▽

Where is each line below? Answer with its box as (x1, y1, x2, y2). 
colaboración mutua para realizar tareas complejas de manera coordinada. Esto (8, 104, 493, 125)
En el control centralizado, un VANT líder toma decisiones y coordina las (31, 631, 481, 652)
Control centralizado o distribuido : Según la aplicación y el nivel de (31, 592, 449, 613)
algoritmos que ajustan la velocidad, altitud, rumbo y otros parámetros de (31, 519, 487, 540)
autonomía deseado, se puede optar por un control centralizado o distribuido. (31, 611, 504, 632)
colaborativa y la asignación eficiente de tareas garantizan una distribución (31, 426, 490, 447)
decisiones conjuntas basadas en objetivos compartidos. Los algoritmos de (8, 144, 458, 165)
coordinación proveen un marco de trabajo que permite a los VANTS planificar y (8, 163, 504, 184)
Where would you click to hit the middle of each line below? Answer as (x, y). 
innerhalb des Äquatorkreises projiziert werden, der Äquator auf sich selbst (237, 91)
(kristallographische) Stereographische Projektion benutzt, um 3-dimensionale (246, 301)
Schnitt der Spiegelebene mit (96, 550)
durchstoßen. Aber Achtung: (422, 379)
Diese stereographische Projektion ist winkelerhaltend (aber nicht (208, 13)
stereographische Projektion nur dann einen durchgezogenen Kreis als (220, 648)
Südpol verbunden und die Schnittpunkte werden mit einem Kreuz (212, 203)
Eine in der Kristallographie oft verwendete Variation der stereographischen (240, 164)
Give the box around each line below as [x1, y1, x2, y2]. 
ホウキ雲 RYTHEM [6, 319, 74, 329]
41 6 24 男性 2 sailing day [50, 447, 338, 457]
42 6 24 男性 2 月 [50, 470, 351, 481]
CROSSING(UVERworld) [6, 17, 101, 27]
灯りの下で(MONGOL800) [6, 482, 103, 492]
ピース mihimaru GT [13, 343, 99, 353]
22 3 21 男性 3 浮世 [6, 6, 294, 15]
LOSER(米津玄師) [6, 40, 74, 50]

△

▸ What you are asked to do
Repeat the records above line by line, from the first line through the line that contains "(kristallographische) Stereographische Projektion".

▸ Written solution
Where is each line below? Answer with its box as (x1, y1, x2, y2). 
colaboración mutua para realizar tareas complejas de manera coordinada. Esto (8, 104, 493, 125)
En el control centralizado, un VANT líder toma decisiones y coordina las (31, 631, 481, 652)
Control centralizado o distribuido : Según la aplicación y el nivel de (31, 592, 449, 613)
algoritmos que ajustan la velocidad, altitud, rumbo y otros parámetros de (31, 519, 487, 540)
autonomía deseado, se puede optar por un control centralizado o distribuido. (31, 611, 504, 632)
colaborativa y la asignación eficiente de tareas garantizan una distribución (31, 426, 490, 447)
decisiones conjuntas basadas en objetivos compartidos. Los algoritmos de (8, 144, 458, 165)
coordinación proveen un marco de trabajo que permite a los VANTS planificar y (8, 163, 504, 184)
Where would you click to hit the middle of each line below? Answer as (x, y). 
innerhalb des Äquatorkreises projiziert werden, der Äquator auf sich selbst (237, 91)
(kristallographische) Stereographische Projektion benutzt, um 3-dimensionale (246, 301)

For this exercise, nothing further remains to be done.